С приближением июня на Вадима навалились зачеты, за которыми грозно высилась летняя сессия. Ее он боялся больше всего, ведь любой случайный трояк означал лишение стипендии, хоть и небольшой, но ему крайне необходимой, − подработки на стороне закончились, а лишаться карманных денег не хотелось. Переводов от отца едва хватало на питание и квартплату. Поэтому они стали реже встречаться. Иногда не виделись по нескольку дней, а однажды он отсутствовал целую неделю, лишь звонил по вечерам. Вот когда Настя полной мерой испытала, что такое настоящая тоска, о которой говорила ей Ирочка, – когда так нестерпимо хочется его увидеть, что хоть ложись да помирай. Тогда Настя садилась в кресло, закрывала глаза и представляла, что он сидит напротив и читает, или набирает номер ее телефона. Иногда телефон и вправду звонил, тогда ее будто подбрасывало, и она кидалась к нему, как к спасательному кругу.

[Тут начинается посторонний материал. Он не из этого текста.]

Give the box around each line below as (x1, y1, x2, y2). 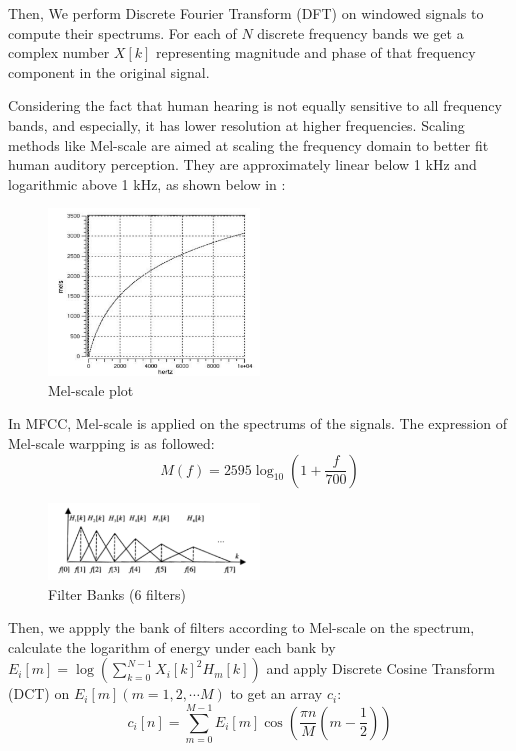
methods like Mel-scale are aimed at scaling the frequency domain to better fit (8, 134, 489, 155)
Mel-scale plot (48, 379, 134, 400)
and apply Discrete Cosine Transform (266, 658, 495, 679)
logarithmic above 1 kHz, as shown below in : (8, 173, 286, 194)
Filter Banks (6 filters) (48, 583, 186, 604)
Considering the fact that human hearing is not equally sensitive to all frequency (8, 95, 502, 116)
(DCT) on (8, 683, 70, 704)
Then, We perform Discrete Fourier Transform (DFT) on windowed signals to (8, 3, 484, 23)
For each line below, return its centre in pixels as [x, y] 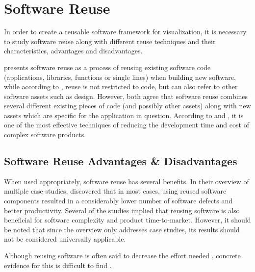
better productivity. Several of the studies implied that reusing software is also [122, 210]
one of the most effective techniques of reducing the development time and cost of [127, 125]
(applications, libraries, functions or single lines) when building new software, [120, 77]
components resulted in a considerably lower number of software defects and [118, 201]
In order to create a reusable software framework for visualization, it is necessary [125, 32]
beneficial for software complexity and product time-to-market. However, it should [127, 220]
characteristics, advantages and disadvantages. [73, 51]
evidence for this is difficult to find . [58, 265]
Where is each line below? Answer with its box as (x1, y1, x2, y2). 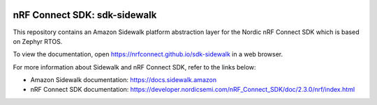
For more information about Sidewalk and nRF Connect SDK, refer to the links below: (13, 63, 256, 71)
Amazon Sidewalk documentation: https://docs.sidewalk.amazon (30, 76, 216, 84)
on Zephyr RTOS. (13, 37, 63, 45)
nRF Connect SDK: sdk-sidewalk (13, 9, 157, 21)
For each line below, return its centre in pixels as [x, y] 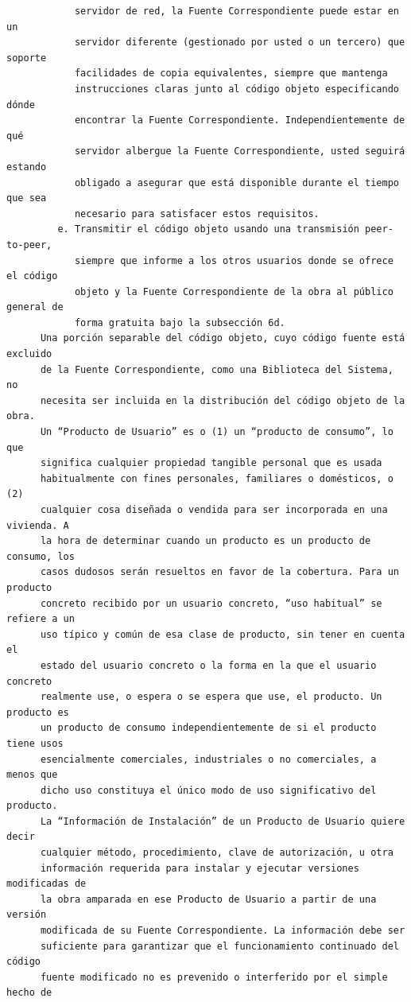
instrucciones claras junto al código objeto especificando [237, 89]
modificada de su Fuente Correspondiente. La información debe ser [223, 931]
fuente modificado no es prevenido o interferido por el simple [214, 977]
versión [27, 915]
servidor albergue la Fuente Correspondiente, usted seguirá [240, 151]
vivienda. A [38, 525]
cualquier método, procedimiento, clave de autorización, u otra [217, 853]
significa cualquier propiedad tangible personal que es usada [211, 463]
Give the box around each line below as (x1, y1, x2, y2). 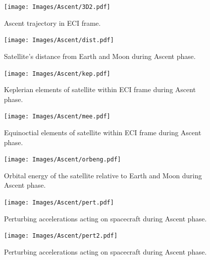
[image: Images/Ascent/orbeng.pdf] (4, 156, 121, 163)
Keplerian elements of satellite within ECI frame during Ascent (4, 84, 196, 95)
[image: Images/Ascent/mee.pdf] (4, 113, 110, 120)
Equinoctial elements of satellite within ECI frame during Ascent (4, 127, 202, 137)
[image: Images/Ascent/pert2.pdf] (4, 232, 118, 240)
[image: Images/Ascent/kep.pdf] (4, 70, 110, 77)
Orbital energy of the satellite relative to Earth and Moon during (4, 170, 202, 180)
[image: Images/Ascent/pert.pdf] (4, 199, 114, 207)
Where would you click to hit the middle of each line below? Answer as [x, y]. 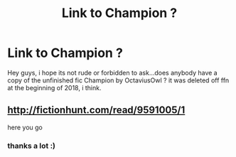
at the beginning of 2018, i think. [54, 87]
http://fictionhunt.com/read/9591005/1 [96, 110]
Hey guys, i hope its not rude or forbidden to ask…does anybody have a [113, 72]
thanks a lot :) [31, 146]
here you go [25, 127]
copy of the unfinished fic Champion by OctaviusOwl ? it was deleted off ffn [118, 80]
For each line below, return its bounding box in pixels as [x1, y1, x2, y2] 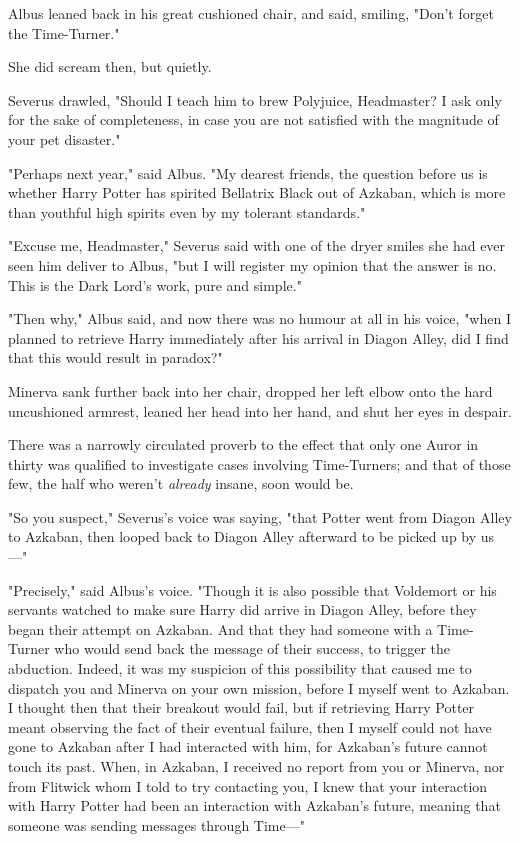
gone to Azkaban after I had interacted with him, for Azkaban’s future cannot [8, 736, 488, 757]
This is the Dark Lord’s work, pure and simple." [8, 274, 302, 295]
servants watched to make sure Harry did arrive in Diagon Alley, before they [8, 599, 477, 620]
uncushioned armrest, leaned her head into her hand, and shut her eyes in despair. [8, 400, 512, 421]
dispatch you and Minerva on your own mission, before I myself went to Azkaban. [8, 677, 510, 698]
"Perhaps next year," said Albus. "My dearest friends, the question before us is [8, 162, 488, 183]
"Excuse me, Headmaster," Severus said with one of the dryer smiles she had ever [8, 235, 506, 256]
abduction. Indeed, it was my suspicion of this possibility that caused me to [8, 658, 472, 679]
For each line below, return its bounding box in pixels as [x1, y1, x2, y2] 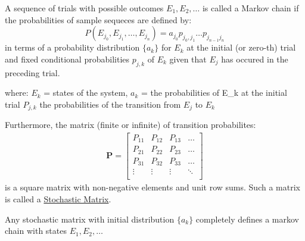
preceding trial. [5, 66, 60, 79]
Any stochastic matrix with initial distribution [5, 212, 175, 225]
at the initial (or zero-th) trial [186, 41, 296, 54]
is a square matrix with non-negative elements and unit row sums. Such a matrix [5, 181, 300, 193]
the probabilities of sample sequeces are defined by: [5, 13, 192, 26]
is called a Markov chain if [202, 2, 299, 14]
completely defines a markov [195, 212, 300, 225]
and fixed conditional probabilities [5, 52, 130, 65]
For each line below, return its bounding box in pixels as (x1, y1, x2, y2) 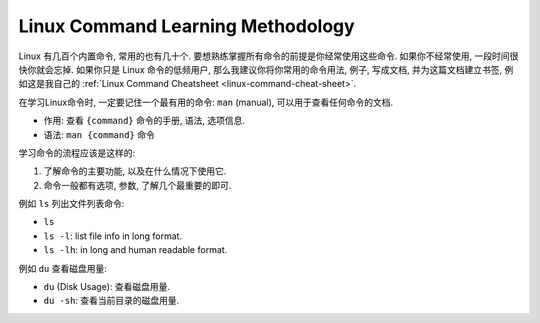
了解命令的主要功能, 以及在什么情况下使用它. (43, 165, 227, 177)
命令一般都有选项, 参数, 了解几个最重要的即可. (43, 179, 232, 191)
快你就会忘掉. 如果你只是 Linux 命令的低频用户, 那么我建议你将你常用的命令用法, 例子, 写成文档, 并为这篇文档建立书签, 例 (18, 63, 514, 75)
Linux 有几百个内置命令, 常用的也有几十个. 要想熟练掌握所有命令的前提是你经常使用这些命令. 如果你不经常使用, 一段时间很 (18, 50, 519, 62)
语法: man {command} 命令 (43, 128, 155, 140)
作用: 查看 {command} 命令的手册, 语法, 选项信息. (43, 115, 245, 127)
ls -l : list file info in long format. (43, 230, 183, 242)
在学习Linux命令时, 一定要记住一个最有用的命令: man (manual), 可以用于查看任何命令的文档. (18, 96, 394, 108)
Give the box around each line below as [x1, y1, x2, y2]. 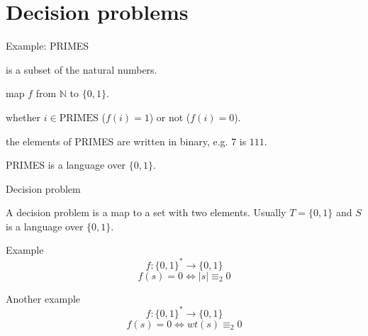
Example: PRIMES [6, 38, 89, 53]
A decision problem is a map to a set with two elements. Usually [6, 205, 286, 220]
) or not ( [149, 109, 191, 124]
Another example [6, 291, 81, 306]
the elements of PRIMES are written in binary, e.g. [6, 133, 228, 148]
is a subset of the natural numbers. [6, 62, 157, 77]
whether [6, 109, 41, 124]
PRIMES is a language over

Настю и саму пугала эта нестерпимая тоска по Вадиму, без встреч с которым она уже не могла нормально существовать. Вдруг он уедет? – думала она, что я тогда буду делать, как жить, куда себя девать? От этих мыслей ее охватывал тихий ужас. Но ведь он пока никуда не собирается, успокаивала она себя. Не буду думать о плохом, а то и вправду сбудется. И чтобы отвлечься от тревожных мыслей, она бралась за книгу или включала компьютер. Иногда она вспоминала о том поцелуе, в Питере. И о потрясении, которое тогда испытала. Временами ей хотелось испытать то чувство еще раз. Но, когда Вадим появлялся, это желание начисто пропадало: она трусила. Настя понимала, что после такого поцелуя все у них пойдет слишком быстро. Он тоже это понимал, и потому при расставании они ограничивались нежными поцелуями «в щечку» и пожатиями руки. Наташка временами пыталась подтрунивать над их отношениями, но Настя ее грубо обрывала, и подруга унималась: она боялась потерять бесплатного репетитора.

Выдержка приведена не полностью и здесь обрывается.